══ INFORMATION PROVIDED

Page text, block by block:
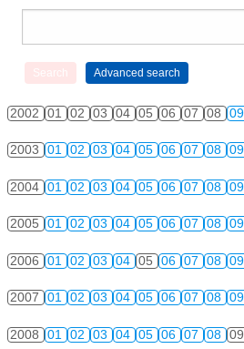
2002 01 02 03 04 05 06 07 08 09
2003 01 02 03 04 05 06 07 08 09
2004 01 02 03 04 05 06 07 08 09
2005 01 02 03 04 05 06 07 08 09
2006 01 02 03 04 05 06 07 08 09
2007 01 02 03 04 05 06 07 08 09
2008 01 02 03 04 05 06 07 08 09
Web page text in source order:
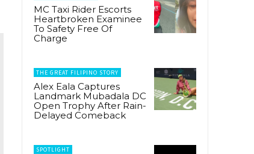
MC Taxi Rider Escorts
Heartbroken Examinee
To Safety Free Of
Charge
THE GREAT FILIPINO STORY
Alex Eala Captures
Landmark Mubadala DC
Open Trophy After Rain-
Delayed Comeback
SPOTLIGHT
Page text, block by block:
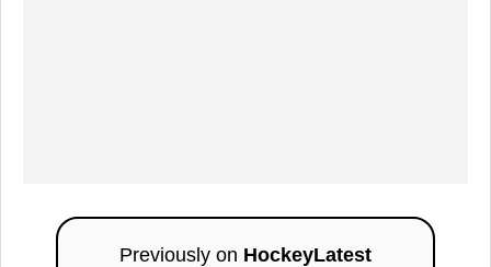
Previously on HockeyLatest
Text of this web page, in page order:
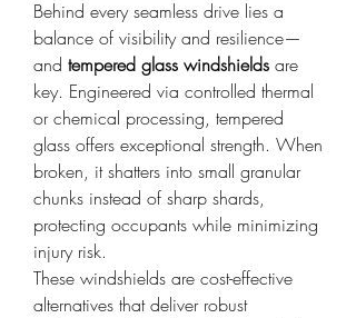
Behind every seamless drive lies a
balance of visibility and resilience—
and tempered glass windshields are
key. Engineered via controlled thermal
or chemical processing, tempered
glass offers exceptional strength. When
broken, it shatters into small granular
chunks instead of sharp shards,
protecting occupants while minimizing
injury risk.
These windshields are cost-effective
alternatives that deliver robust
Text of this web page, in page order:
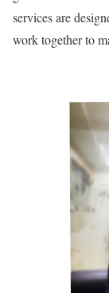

════

◆ PROBLEM STATEMENT ◆
All of the records above should be written out exactly, with the pictures left out.

◆ RESULT ◆
Page text, block by block:
2002 01 02 03 04 05 06 07 08 09
2003 01 02 03 04 05 06 07 08 09
2004 01 02 03 04 05 06 07 08 09
2005 01 02 03 04 05 06 07 08 09
2006 01 02 03 04 05 06 07 08 09
2007 01 02 03 04 05 06 07 08 09
2008 01 02 03 04 05 06 07 08 09
Web page text in source order:
MC Taxi Rider Escorts
Heartbroken Examinee
To Safety Free Of
Charge
THE GREAT FILIPINO STORY
Alex Eala Captures
Landmark Mubadala DC
Open Trophy After Rain-
Delayed Comeback
SPOTLIGHT
Page text, block by block:
Previously on HockeyLatest
Text of this web page, in page order:
Behind every seamless drive lies a
balance of visibility and resilience—
and tempered glass windshields are
key. Engineered via controlled thermal
or chemical processing, tempered
glass offers exceptional strength. When
broken, it shatters into small granular
chunks instead of sharp shards,
protecting occupants while minimizing
injury risk.
These windshields are cost-effective
alternatives that deliver robust
Text of this web page, in page order:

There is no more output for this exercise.